Closed ShenXianwen closed 5 years ago
Hi, thanks for your attention. @ShenXianwen
did you set a small batch size? what was the number, exactly? when was the nan appearing, during training after several epochs or right in the first epoch?
sorry I could not try by myself since I have no access to the servers until next week.
hello,thanks for your reply.I set the batch size to 64.The nan appearing during training after 2 epochs.I didn't use your prepared data(MSMT17.mat and Market.mat). I followed your steps to run the construct_dataset_Market.m and construct_dataset_MSMT17.m in MATLAB. But I used the prepared_weight.pth.
ok. let me try it next week when I have the access to servers.
Hi @ShenXianwen, it turns out that the nan comes out because the default learning rate is too large for a small batch size like 64. A small batch size indicates a stronger and sharper gradient (large batch size would average over more samples, thus smooth gradient), so we need to turn down the lr.
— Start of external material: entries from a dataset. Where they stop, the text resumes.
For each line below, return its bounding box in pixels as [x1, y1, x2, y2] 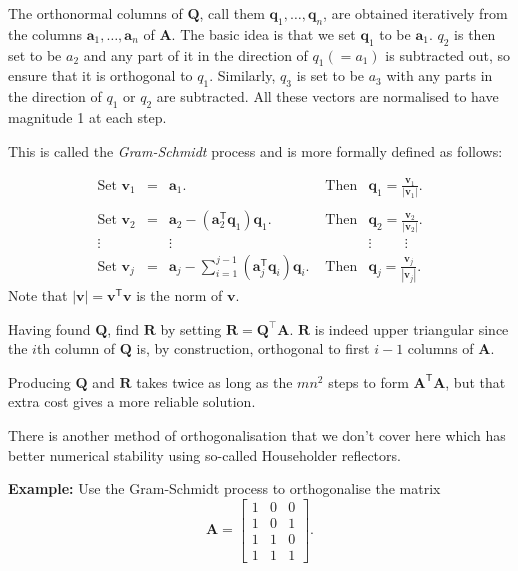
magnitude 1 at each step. [8, 106, 167, 127]
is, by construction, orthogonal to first [136, 338, 370, 359]
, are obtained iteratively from [323, 3, 508, 23]
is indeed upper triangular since [314, 318, 509, 339]
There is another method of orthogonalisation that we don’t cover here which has [8, 424, 506, 445]
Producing [8, 371, 71, 392]
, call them [199, 3, 265, 23]
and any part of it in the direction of [83, 44, 308, 65]
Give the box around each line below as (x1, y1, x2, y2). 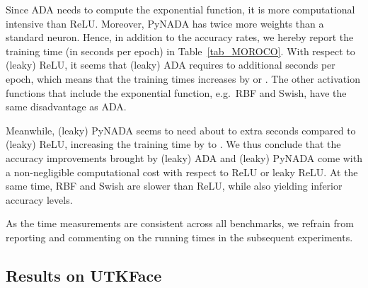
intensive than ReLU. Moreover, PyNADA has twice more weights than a (6, 16, 324, 30)
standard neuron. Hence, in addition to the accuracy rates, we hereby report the (6, 30, 354, 45)
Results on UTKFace (6, 264, 162, 286)
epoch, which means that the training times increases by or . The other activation (6, 71, 360, 86)
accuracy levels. (6, 192, 73, 207)
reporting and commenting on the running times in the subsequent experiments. (6, 229, 353, 244)
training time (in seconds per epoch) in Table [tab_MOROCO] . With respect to (6, 43, 355, 58)
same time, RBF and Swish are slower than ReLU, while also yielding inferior (6, 178, 343, 193)
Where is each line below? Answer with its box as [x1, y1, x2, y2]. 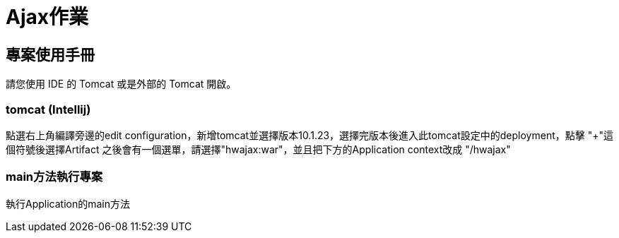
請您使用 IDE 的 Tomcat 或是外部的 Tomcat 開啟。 [6, 78, 237, 90]
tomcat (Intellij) [6, 102, 91, 117]
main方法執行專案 [6, 169, 103, 184]
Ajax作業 [6, 5, 88, 29]
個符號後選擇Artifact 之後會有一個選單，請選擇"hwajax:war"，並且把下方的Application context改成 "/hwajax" [6, 143, 511, 155]
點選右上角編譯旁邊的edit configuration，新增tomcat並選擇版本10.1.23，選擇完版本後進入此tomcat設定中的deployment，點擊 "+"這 [6, 129, 613, 141]
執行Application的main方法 [6, 197, 131, 210]
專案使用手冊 [6, 45, 95, 64]
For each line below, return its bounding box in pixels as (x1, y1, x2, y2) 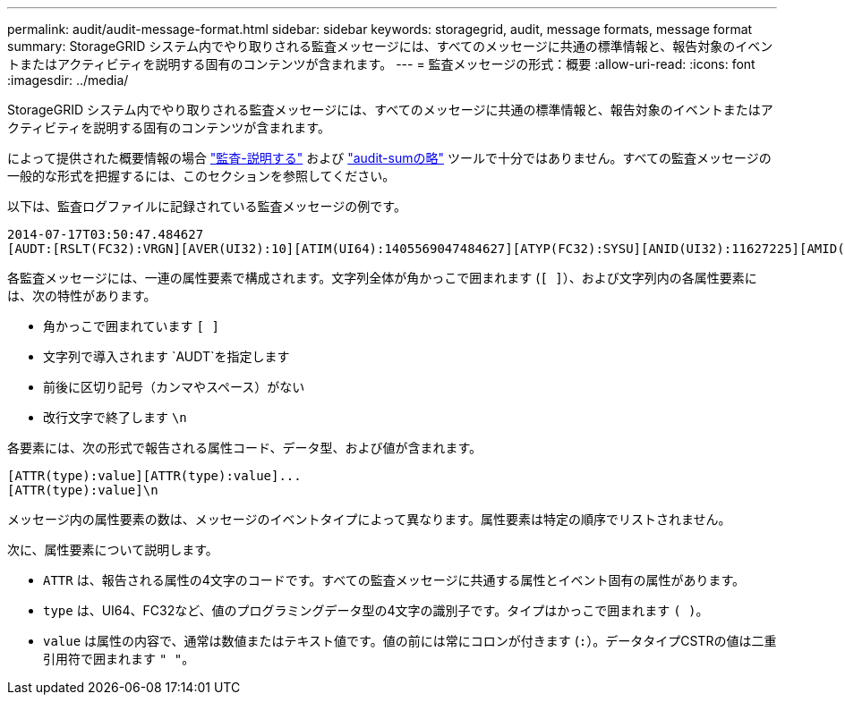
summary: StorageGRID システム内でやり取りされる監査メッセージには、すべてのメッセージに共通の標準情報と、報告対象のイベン (7, 38, 773, 54)
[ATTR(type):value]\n (7, 483, 158, 497)
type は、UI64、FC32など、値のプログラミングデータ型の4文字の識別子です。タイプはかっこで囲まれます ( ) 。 (43, 603, 709, 618)
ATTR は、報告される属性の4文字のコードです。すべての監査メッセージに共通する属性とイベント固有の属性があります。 (43, 572, 746, 588)
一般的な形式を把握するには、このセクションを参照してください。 (7, 168, 396, 183)
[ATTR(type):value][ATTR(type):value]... (7, 469, 302, 483)
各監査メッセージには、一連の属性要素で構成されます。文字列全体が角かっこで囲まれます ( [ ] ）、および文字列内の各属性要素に (7, 270, 757, 285)
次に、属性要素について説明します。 (7, 542, 218, 557)
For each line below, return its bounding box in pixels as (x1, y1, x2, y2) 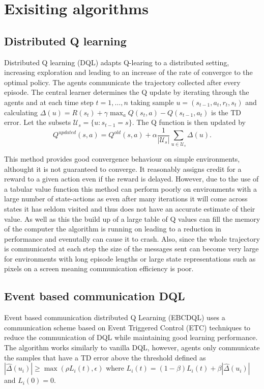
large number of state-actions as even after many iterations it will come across (4, 193, 248, 204)
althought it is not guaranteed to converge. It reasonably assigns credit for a (4, 163, 242, 174)
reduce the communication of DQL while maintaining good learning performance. (4, 332, 258, 343)
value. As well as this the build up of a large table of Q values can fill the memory (4, 213, 260, 224)
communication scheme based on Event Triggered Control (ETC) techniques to (4, 322, 251, 332)
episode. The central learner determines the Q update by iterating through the (4, 87, 249, 97)
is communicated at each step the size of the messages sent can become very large (4, 243, 259, 254)
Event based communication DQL (4, 288, 185, 304)

I did not try much, but dividing the lr by 10 would enable you to get rid of this problem.
However we should note that the performance would probably drop, since the distribution estimation is less precise due to small batch size.
Hello,thanks for your share.
There will be an error that the value of LOSS is NAN when I run the code.I only changed the value of batchsize, the rest of the parameters all used the default values.
I don't know how to solve it. Could you give me some suggestions? Thanks.